Recently we developed a sophisticated agent known as an in vivo generator, or nanogenerator, which we can attach to an antibody and deliver into patients intravenously. This nanogenerator produces radioactive isotopes directly on or within cancer cells. It appears to be 1,000 times more potent than our original radiolabeled drugs. This new approach was approved for testing in humans by the FDA at the end of May.
One advantage of developing new therapeutics at an academic center like Memorial Sloan Kettering Cancer Center is that it allows us to test ideas that are unlikely to be tackled by a pharmaceutical company. The creation of the Experimental Therapeutics Center (ETC) in 2002 was a coalescence of diverse functions of Memorial Sloan Kettering Cancer Center investigators. The ETC gives investigators the freedom to discover and test novel, cutting-edge ideas that may ultimately become therapeutics. I believe these concepts will form the basis for the next generation of treatments.
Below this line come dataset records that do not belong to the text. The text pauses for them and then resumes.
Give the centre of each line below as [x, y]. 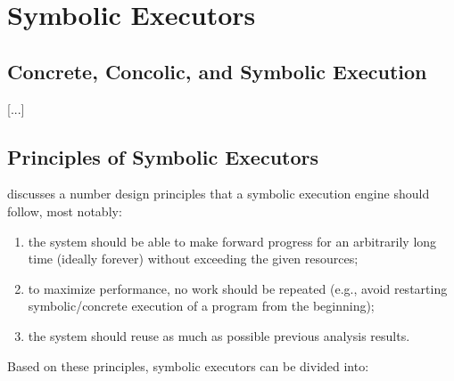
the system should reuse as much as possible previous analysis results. [219, 335]
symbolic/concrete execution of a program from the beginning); [201, 306]
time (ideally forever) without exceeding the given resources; [193, 259]
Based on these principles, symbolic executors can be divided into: [188, 365]
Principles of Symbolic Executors [163, 156]
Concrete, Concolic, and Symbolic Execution [217, 71]
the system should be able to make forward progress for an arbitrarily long [232, 241]
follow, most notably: [65, 211]

The ETC model is a seamless pathway — from discovering and synthesizing molecules to characterizing and testing them in vitro, and then in animals, to eventually treating patients. Our key idea behind the ETC is that if we bring together the smartest people from divergent scientific disciplines, they will more rapidly accomplish goals and make discoveries. The ETC includes chemists, molecular biologists, medical oncologists, radiation oncologists, structural biologists, radiologists, immunologists, and others — all working to understand how to make drugs work better.
The field of experimental cancer therapy is constantly being fueled by biological discoveries, including new knowledge about the genetic changes that lead to the formation of cancer. We are increasingly focusing on the exact pathways, proteins, and mutations that cause cancer.
Traditionally, treatments were relatively nonspecific, but now there is an enormous opportunity to make more selective, and therefore safer, therapies. This will lead to an era of personalized cancer medicine in which small molecules that target enzymes, monoclonal antibodies that target surface proteins, and vaccines that target internal proteins can be designed for the individual pathways that cause different cancers.
At Memorial Sloan Kettering, we can combine multiple therapeutic strategies — for instance, chemotherapy with immuno-therapy and differentiating agents — to come up with a better result. We have immunologists working with pharmacologists, transplantation experts, and radiation oncologists to develop therapies that attack cancer from several different angles in order to find the best treatments possible.